After a general rant over adverts on my blog, I saw a good opportunity to wrangle it into a column for The Latest. My love/hate relationship with adverts has grown recently, and I'm sure you'll associate with the reasons as to why this is the case. Read it below or at The Latest!
I love watching adverts now - it's the best showcase of television. Why? Because the fickle nature of the human being is perfectly reflected in their ever changing ways. They reflect the products we wish we had until we buy them and they are upgraded so that we want purchase the same thing again.
They play upon recent socio-cultural changes to get the best impact, humour and relevance. Most importantly, perhaps, is that they now have to be brilliant to capture our attention enough to stop us from making coffee, picking up the phone or going to the loo.

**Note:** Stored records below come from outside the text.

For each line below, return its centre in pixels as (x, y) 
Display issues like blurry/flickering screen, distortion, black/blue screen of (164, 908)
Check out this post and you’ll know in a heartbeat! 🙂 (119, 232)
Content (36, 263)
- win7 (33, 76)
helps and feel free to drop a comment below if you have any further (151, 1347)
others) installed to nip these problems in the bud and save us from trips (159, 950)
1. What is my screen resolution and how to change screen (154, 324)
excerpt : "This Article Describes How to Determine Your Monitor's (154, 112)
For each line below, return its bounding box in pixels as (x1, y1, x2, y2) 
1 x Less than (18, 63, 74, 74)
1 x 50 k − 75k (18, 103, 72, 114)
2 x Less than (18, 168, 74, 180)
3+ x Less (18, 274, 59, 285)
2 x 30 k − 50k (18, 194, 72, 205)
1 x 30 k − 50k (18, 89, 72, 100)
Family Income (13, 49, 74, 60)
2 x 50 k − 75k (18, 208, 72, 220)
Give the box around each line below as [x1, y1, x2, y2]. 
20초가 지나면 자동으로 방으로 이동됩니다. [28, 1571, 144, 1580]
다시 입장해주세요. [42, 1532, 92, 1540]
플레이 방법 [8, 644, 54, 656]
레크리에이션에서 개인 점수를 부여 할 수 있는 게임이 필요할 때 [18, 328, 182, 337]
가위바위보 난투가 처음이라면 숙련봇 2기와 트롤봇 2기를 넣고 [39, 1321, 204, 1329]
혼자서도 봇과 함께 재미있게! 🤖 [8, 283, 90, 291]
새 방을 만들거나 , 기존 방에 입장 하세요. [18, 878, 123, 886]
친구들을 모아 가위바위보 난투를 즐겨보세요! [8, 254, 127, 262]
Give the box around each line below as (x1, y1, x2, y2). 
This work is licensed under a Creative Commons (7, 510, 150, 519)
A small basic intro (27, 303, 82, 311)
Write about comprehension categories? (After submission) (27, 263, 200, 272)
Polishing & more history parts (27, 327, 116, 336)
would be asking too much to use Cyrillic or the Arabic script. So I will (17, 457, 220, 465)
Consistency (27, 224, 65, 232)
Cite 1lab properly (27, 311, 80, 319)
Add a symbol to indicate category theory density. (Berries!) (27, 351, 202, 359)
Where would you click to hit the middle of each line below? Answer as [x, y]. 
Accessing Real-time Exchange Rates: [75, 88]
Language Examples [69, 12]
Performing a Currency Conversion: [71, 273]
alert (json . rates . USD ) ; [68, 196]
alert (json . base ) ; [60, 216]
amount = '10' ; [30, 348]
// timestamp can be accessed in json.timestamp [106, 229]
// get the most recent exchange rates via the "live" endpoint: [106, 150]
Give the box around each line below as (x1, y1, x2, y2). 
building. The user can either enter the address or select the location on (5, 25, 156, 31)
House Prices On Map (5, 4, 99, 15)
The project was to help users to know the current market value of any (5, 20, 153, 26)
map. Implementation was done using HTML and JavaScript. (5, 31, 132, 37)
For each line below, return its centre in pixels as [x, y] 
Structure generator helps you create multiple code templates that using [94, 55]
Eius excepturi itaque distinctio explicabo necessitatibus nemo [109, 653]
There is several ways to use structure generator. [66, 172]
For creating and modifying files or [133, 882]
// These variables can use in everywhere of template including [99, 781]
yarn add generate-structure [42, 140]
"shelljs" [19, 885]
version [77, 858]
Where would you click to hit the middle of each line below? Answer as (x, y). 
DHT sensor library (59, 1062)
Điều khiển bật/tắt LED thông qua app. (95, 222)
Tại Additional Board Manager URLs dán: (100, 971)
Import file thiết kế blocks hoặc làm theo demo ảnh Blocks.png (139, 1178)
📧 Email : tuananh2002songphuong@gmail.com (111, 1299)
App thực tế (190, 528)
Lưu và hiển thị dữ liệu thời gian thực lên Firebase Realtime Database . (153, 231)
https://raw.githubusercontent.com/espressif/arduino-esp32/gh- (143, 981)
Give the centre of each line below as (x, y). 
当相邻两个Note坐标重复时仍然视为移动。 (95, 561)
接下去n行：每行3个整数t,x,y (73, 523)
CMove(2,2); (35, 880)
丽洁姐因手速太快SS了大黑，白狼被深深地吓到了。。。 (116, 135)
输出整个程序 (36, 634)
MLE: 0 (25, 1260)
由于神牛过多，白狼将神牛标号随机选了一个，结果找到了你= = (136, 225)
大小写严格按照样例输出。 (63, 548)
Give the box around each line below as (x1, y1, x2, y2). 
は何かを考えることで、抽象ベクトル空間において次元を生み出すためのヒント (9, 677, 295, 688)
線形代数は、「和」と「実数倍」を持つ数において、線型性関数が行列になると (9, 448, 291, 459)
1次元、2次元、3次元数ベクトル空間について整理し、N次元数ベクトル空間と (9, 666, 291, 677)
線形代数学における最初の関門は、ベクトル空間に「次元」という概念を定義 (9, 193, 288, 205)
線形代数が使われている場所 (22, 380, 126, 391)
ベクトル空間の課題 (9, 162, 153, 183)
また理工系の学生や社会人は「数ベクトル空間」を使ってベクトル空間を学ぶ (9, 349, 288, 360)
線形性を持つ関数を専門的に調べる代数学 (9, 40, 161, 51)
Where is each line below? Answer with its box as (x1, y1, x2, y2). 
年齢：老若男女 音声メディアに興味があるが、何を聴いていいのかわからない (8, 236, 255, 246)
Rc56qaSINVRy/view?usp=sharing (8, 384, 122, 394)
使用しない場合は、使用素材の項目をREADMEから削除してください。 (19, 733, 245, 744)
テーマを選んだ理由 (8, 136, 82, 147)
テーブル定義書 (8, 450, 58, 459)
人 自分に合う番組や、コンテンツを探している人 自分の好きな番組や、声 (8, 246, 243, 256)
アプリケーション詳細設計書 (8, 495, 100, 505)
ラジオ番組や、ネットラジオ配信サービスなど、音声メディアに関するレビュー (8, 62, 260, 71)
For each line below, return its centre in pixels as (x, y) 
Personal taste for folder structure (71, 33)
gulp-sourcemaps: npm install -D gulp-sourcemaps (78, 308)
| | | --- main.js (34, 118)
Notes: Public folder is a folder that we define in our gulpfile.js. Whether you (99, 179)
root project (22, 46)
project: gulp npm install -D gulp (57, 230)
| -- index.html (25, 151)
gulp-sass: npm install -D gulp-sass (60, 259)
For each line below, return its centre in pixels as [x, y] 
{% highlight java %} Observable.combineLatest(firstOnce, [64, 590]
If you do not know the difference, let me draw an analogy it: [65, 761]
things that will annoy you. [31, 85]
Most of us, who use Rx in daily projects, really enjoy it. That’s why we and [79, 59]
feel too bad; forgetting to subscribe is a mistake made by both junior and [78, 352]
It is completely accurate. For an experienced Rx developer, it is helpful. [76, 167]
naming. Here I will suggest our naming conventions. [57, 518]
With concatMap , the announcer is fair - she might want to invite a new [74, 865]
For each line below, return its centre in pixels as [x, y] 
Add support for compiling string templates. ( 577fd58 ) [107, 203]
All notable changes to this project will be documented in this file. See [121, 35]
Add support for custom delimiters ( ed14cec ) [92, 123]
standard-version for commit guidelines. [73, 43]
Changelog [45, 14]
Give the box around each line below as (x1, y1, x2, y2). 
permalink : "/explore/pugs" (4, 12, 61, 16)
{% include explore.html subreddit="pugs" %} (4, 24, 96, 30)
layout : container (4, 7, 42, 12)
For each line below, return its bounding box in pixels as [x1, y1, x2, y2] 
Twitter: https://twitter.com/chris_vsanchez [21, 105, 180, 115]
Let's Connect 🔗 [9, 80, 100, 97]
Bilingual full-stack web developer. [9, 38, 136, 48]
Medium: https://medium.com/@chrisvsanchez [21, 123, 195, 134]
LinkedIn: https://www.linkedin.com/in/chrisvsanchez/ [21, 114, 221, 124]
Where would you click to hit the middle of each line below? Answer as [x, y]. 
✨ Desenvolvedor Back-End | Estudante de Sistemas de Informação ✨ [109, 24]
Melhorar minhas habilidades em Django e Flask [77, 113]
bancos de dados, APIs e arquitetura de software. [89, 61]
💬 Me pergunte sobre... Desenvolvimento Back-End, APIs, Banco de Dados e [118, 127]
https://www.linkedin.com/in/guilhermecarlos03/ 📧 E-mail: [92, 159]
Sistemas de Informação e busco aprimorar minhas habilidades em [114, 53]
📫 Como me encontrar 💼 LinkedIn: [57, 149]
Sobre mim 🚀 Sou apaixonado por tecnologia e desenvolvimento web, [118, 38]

Thankfully, I think they're getting much better. I actively watch adverts now just to see how a product is offered to the nation. Out of these, three ads have jumped out to me - all of which have consulted major advertising agencies to help them work - and work they do.
I think my favourite in recent months is the Brains-based Drench advert which actually made me remember the name of the brand. Although I think that the people who buy bottled water can be described as Evian spelt backwards, it hit the spot. Even if it isn’t full puppet work but computer generated, it taps into the nation’s nostalgia at a time where we need humour, stupidity and a breakdancing Gerry Anderson marionette.
The next lovable advert was more of a sigh of relief than anything. Vauxhall, advertising their relatively boring family hatchbacks, have done away with the two insufferable children from their Meriva and Zafira adverts. In several ‘original’ and ‘hilarious’ role-reversal adverts, the children were the adults and vice-versa, with the kids musing about their parents playing games and dropping plates, as well as talking to the Indian kid next door who couldn't act for toffee (although I assume the other two could, judging by their build).
The new commercial is, with the help of a decent advertising agency (which I believe to be Lowe), one of the cleverest concepts on TV and could probably be a good basis for a TV show if brainless executives weren't afraid of unique ideas like Arrested Development.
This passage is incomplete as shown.